**Records drawn from a dataset:**
----
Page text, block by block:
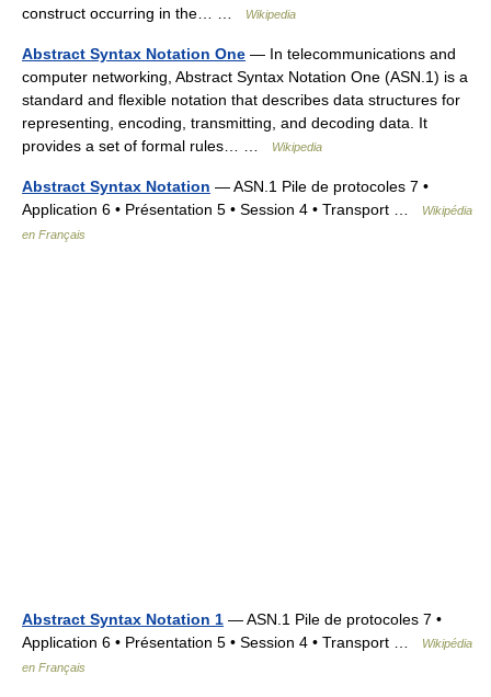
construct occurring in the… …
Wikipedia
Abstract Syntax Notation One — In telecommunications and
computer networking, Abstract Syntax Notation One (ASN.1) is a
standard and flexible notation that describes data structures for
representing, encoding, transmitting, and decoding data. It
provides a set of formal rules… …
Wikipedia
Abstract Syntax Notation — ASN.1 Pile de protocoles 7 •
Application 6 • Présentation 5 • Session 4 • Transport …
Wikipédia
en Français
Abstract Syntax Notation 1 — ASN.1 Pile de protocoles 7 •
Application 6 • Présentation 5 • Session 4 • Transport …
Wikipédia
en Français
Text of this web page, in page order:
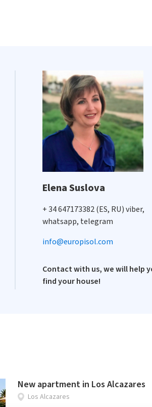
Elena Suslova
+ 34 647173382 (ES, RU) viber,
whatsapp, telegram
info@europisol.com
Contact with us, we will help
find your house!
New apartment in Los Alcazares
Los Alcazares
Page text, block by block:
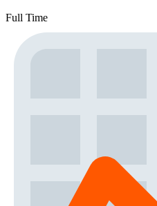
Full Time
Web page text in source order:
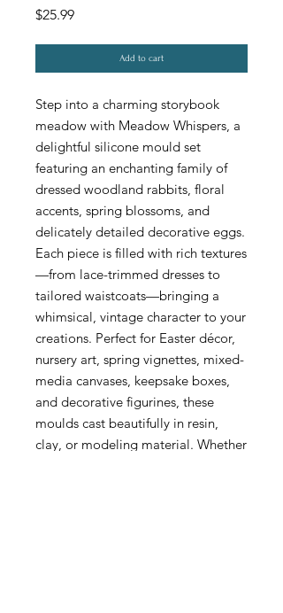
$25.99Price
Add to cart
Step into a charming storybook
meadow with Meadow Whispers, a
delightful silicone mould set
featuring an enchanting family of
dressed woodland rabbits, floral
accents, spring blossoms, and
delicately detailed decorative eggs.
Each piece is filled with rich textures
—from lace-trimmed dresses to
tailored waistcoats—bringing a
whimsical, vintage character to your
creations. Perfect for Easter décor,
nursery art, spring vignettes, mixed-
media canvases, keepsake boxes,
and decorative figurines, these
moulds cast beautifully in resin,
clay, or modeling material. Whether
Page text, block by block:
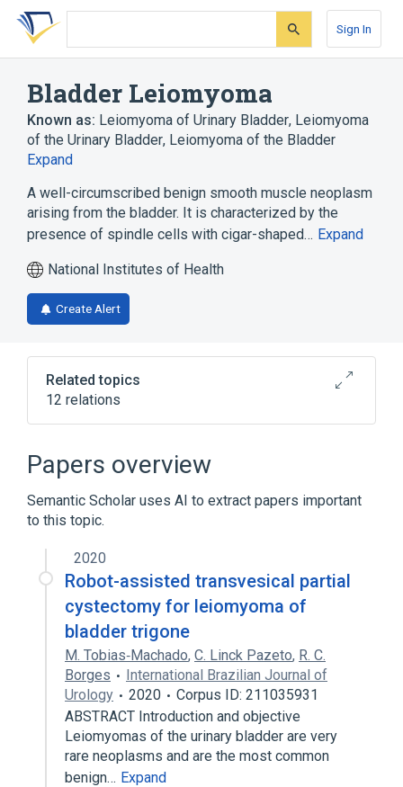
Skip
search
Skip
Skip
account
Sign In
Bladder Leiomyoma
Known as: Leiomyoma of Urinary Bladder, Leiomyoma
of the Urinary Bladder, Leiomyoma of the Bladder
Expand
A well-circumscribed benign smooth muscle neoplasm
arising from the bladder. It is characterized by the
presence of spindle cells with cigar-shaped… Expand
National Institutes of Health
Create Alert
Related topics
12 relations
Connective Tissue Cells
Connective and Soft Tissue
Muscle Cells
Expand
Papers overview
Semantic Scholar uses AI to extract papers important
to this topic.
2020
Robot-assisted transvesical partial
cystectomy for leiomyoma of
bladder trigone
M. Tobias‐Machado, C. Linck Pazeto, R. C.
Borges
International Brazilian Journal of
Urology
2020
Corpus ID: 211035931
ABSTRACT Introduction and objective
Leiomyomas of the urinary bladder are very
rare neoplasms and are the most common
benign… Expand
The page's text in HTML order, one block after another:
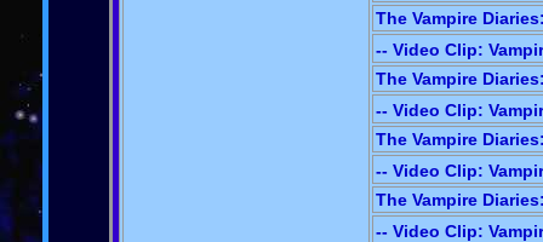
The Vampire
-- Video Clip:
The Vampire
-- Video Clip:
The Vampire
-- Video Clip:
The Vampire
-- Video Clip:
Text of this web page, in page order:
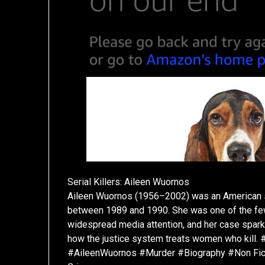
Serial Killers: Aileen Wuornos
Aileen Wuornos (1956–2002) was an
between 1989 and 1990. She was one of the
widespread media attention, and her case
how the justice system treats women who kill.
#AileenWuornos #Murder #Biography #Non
----
**TASK ITEM:** Retype, exactly as shown, the lines from the one with "widespread media attention, and her case" through the end of the records.

**THE COMPLETED TASK:**
widespread media attention, and her case
how the justice system treats women who kill.
#AileenWuornos #Murder #Biography #Non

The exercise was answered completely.